Identity 101 — build a consolidated, clean view?
I’m at the Burton Group’s Catalyst conference this week in San Diego,
where interesting conversations about identity management, entitlement
management, role management and more are everywhere.
One conversation got me thinking about the (what seems like) old strategy
of building a “master system of record” as a pre-requisite to deploying
an enterprise identity management system. We used to work with our
customers to do just that, back when our company was called M-Tech.

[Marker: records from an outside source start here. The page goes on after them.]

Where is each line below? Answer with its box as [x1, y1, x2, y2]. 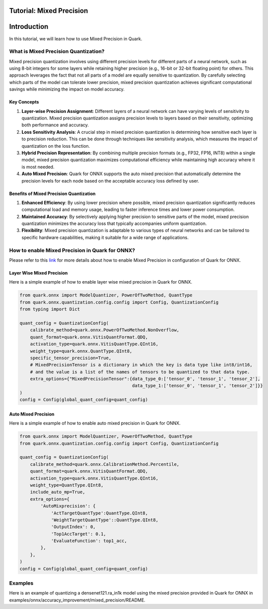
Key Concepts [9, 99, 39, 105]
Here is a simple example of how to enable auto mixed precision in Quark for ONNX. [9, 420, 181, 426]
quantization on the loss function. [21, 143, 90, 149]
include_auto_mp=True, [30, 489, 85, 495]
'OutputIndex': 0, [51, 524, 96, 530]
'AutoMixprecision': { [40, 503, 96, 509]
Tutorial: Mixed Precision [9, 6, 88, 15]
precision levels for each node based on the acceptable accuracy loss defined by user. [21, 178, 200, 184]
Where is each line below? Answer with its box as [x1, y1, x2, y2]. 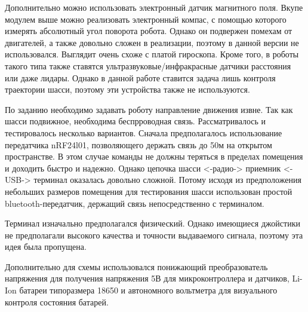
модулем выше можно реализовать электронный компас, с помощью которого [5, 13, 287, 25]
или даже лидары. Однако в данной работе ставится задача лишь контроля [5, 71, 276, 84]
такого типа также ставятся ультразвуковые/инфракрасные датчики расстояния [5, 59, 291, 72]
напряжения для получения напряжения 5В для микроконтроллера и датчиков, [5, 272, 289, 285]
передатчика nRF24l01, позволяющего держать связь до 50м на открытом [5, 138, 272, 151]
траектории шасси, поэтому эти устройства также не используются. [5, 83, 250, 96]
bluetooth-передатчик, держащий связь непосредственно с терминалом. [5, 197, 264, 209]
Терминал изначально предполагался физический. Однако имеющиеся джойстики [5, 217, 300, 230]
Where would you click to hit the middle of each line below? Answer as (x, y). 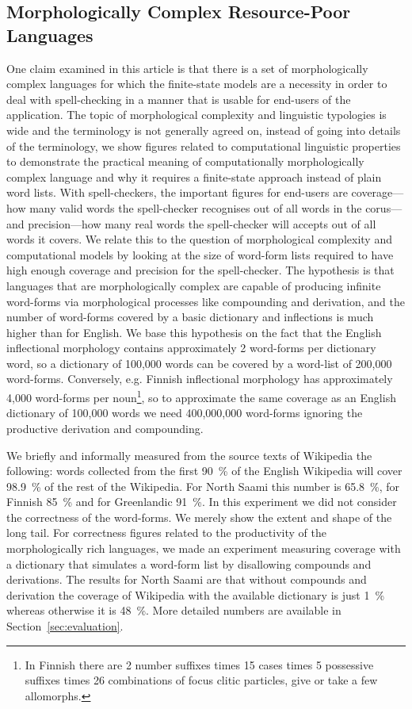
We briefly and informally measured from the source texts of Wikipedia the (189, 455)
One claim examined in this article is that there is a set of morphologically (187, 68)
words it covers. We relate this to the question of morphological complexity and (199, 239)
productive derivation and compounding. (105, 428)
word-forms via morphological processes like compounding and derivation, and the (206, 301)
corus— (384, 207)
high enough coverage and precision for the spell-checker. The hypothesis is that (200, 270)
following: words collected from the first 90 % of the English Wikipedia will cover (204, 471)
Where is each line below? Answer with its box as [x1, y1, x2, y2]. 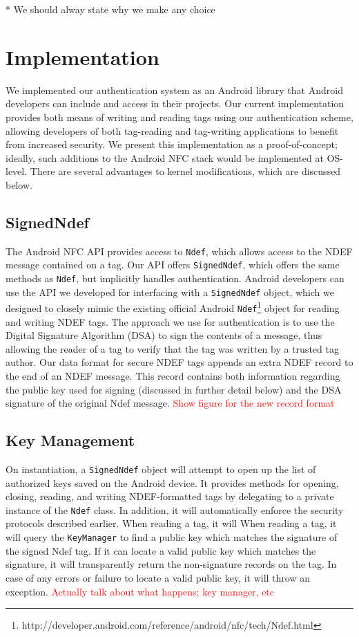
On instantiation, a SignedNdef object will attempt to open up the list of [6, 461, 316, 476]
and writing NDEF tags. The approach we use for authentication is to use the [6, 314, 335, 329]
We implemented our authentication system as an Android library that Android [6, 82, 343, 97]
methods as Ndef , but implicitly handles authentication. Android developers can [6, 270, 345, 285]
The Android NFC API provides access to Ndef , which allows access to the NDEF [6, 243, 353, 258]
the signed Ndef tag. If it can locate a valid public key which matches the [6, 543, 316, 557]
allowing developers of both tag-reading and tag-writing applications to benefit [6, 123, 339, 138]
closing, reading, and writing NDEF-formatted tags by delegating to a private [6, 489, 334, 504]
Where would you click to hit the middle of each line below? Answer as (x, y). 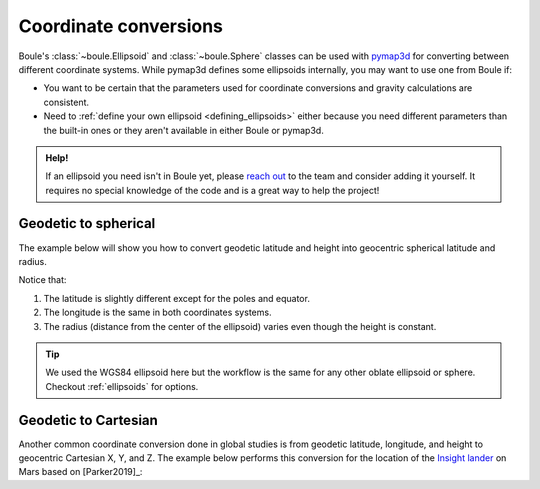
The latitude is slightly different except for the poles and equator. (176, 298)
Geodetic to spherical (87, 223)
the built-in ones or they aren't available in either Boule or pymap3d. (183, 130)
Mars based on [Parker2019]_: (80, 472)
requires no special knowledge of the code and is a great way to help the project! (212, 190)
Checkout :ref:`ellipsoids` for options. (122, 386)
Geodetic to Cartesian (88, 420)
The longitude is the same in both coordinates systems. (157, 312)
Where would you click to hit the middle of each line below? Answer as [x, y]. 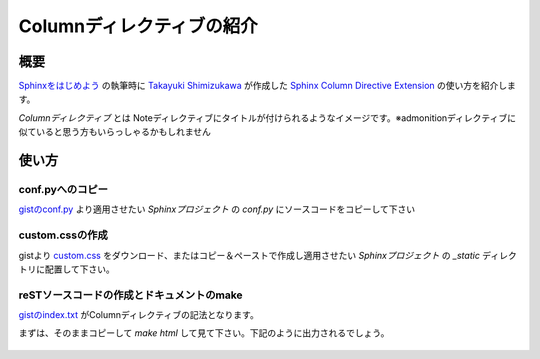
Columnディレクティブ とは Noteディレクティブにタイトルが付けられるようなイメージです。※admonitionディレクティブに [267, 117]
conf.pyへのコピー [63, 190]
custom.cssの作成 [63, 235]
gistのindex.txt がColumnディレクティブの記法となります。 [138, 315]
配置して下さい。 [79, 269]
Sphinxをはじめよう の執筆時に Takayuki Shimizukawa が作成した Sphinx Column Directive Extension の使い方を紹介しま [267, 86]
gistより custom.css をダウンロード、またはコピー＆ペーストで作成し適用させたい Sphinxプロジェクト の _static [249, 255]
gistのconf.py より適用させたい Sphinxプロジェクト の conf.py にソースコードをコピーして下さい [216, 209]
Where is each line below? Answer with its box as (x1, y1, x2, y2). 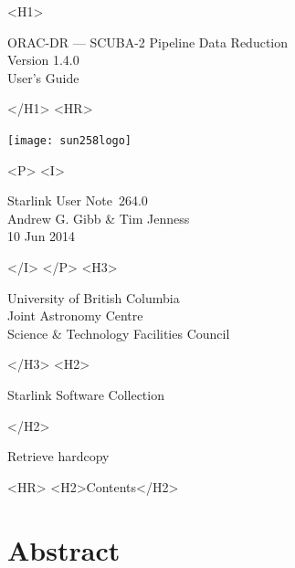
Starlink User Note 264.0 (7, 191, 148, 210)
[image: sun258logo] (7, 133, 132, 147)
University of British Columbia (7, 288, 180, 307)
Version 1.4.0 (7, 50, 79, 69)
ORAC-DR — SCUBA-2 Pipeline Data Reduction (7, 32, 289, 51)
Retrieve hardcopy (7, 447, 110, 466)
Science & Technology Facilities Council (7, 323, 230, 342)
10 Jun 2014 (7, 226, 76, 246)
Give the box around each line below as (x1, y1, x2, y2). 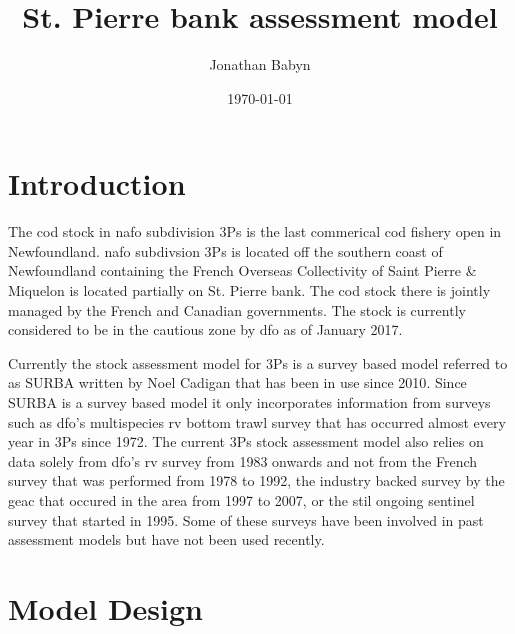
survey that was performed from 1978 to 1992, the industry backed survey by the (8, 470, 505, 491)
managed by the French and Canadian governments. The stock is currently (8, 299, 466, 320)
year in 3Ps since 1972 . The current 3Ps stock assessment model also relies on (8, 431, 484, 452)
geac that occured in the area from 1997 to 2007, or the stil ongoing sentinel (8, 489, 475, 510)
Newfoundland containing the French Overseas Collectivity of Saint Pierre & (8, 260, 477, 281)
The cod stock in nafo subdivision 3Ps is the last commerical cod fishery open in (8, 221, 502, 242)
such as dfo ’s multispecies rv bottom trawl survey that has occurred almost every (8, 411, 506, 432)
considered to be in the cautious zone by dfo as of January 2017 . (8, 319, 403, 340)
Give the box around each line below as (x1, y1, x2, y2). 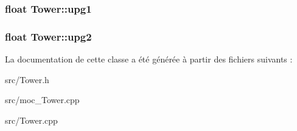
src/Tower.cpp (5, 113, 58, 126)
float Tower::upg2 (5, 29, 92, 44)
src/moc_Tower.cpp (5, 93, 80, 106)
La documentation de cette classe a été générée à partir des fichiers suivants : (5, 53, 293, 65)
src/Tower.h (5, 73, 49, 86)
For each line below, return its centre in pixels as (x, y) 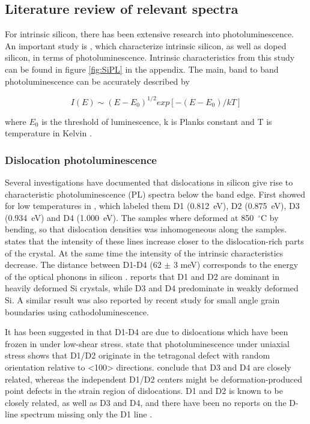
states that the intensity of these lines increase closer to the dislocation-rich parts (154, 241)
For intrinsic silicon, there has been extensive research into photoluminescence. (150, 34)
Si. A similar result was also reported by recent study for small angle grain (142, 300)
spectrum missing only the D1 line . (87, 414)
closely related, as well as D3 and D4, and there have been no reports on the (146, 402)
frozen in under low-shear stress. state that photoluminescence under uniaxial (147, 343)
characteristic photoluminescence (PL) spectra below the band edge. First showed (155, 194)
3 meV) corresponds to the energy (236, 265)
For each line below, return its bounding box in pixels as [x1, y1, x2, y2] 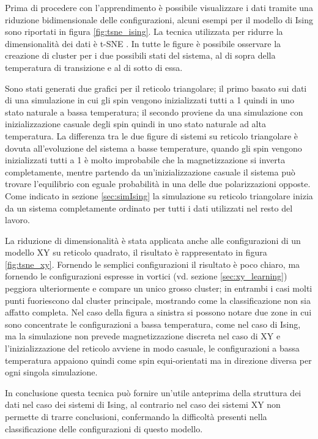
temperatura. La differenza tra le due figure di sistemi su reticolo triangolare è [5, 129, 298, 142]
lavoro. [5, 213, 30, 226]
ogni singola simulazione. [5, 366, 98, 378]
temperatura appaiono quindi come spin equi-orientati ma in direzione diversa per [5, 353, 312, 366]
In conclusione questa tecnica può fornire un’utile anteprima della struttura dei [5, 386, 301, 399]
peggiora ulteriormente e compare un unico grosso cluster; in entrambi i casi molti [5, 282, 312, 295]
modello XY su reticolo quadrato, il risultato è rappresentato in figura [5, 246, 267, 259]
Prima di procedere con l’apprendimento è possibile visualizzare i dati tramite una [5, 1, 313, 13]
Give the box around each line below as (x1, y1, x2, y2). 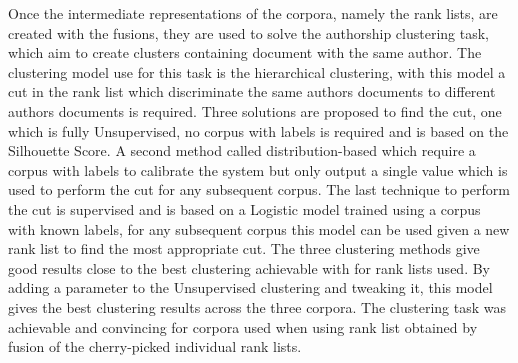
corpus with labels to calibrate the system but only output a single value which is (8, 159, 508, 180)
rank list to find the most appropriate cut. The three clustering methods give (8, 238, 480, 259)
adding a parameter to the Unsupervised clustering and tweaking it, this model (8, 277, 493, 298)
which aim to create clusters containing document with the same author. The (8, 42, 482, 63)
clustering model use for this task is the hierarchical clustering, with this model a (8, 61, 506, 82)
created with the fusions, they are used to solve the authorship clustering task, (8, 22, 489, 43)
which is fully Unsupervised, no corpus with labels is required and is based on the (8, 120, 509, 141)
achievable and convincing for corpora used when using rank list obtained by (8, 316, 478, 337)
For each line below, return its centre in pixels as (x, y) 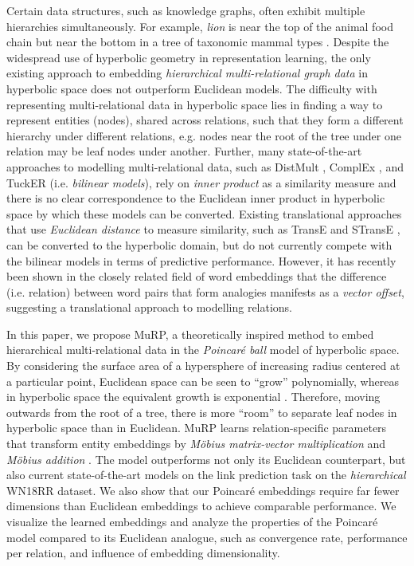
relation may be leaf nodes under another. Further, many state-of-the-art (184, 151)
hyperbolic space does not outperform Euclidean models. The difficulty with (192, 88)
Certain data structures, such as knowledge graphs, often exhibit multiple (186, 10)
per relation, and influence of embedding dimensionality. (143, 553)
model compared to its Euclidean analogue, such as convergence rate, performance (207, 537)
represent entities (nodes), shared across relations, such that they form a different (205, 120)
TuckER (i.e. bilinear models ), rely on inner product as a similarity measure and (201, 182)
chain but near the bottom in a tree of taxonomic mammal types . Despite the (198, 42)
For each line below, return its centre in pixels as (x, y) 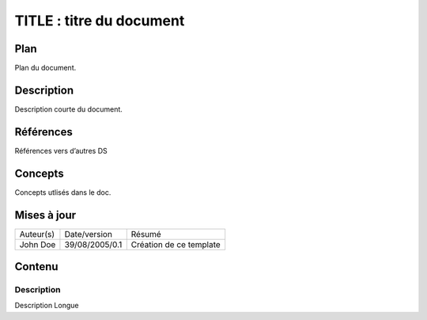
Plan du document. (45, 68)
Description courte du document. (68, 109)
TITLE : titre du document (100, 21)
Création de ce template (176, 244)
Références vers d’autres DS (61, 150)
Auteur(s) (37, 234)
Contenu (36, 267)
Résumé (146, 234)
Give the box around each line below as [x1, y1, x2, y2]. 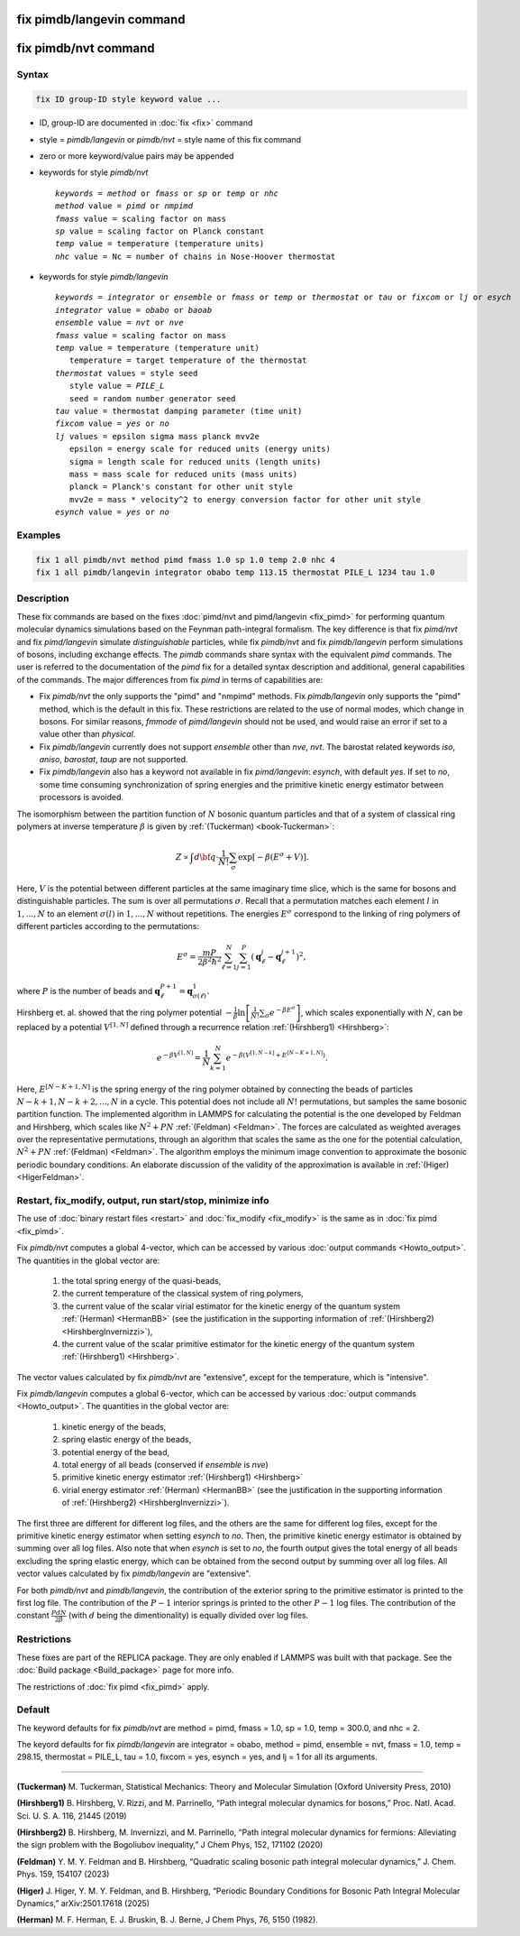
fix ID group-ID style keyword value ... [35, 95, 222, 105]
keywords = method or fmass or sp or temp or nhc [55, 188, 279, 198]
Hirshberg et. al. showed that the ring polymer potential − [16, 1007, 233, 1018]
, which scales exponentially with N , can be [300, 1007, 463, 1018]
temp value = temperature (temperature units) [55, 239, 265, 249]
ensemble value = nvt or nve [55, 318, 184, 328]
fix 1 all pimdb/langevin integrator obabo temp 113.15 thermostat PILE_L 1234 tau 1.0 [35, 567, 435, 577]
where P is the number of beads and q [16, 985, 161, 996]
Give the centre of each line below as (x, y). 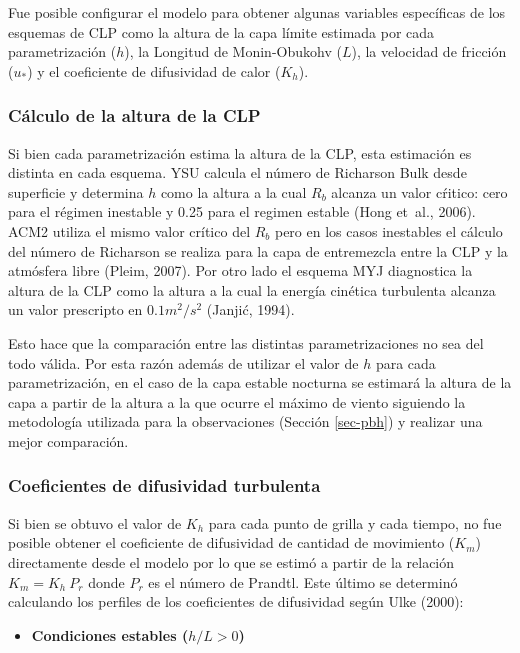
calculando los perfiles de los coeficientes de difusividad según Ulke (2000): (236, 601)
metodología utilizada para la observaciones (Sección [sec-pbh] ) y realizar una (245, 421)
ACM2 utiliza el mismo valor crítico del (129, 230)
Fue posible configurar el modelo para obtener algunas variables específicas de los (257, 12)
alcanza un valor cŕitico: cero (419, 191)
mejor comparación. (68, 440)
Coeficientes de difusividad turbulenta (164, 485)
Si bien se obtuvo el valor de (95, 522)
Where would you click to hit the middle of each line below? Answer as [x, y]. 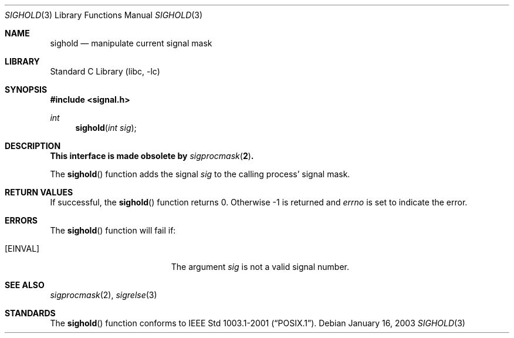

I take it that most of our software vendor peers and our collective
systems integrator partners did the same thing.
A couple of years ago, when we were designing the then-next/now-current
generation of our identity management suite, we examined this idea more
closely, and came away with the conclusion that it wasn’t really necessary.
Yes, you read that right. It’s not necessary to consolidate all your
systems of records and construct a “gold standard” directory of users,
from which your identity management processes will flow.
Our conclusion is based on a few ideas:
First, it’s expensive and time consuming to build this database … so
if we want rapid deployment of an enterprise IDM system, it’s preferable
to skip the huge data cleansing project.
Second, there’s the observation that the user population is a moving
target and it’s very difficult to get a perfect data set about all
those users, since they keep getting hired, fired, moved, name-changed,
responsibility-changed and so on.
So if we don’t put together a “gold standard” data set, what will happen?
To answer that, we should first think about how that data set is intended
to be used. Mostly, I think it’s useful for automated provisioning,
de-provisioning and identity synchronization between systems. If you have
a pure and clean HR feed, for example, you might synchronize it with
your corporate AD, RACF system, SAP user base and so on — and then those
would be perfect too.
But really – you don’t want to look at every user on every system on every
pass through the automation process. That’s expensive – and slow. Instead,
it makes more sense to look at changes to a system of record — who got hired
today? Who got fired today? Who changed jobs? Whose surname got changed?
Those changes are a much smaller data set, and each of them presumably
represents a state change — either to correct an error in the data or to
update data that used to be correct to its new state.
So if we capture changes and propagate them out into the enterprise,
we’ll gradually improve the quality of data on all systems, but without
having to clean everything up in one fell swoop.
And for that matter, what’s so special about systems of record? Why
don’t we monitor *every* system for changes that were initiated outside
of the IDM system. Any change could merit a response — it could
be a new e-mail address set in the Exchange server, which we should
replicate to HR. It might be a change in the user’s cubicle number
in a white pages application, which might be handy to copy to AD.
It might even be an unauthorized addition of a user to the Administrators
group in AD, which could trigger automatic removal and a security alert.
It’s not just HR we should be watching…
This approach is auto-provisioning based on propagating change events,
rather than directory synchronization based on comparing the full state
of two systems. It’s also the difference between our old ID-Compare
automation engine and our new ID-Track engine.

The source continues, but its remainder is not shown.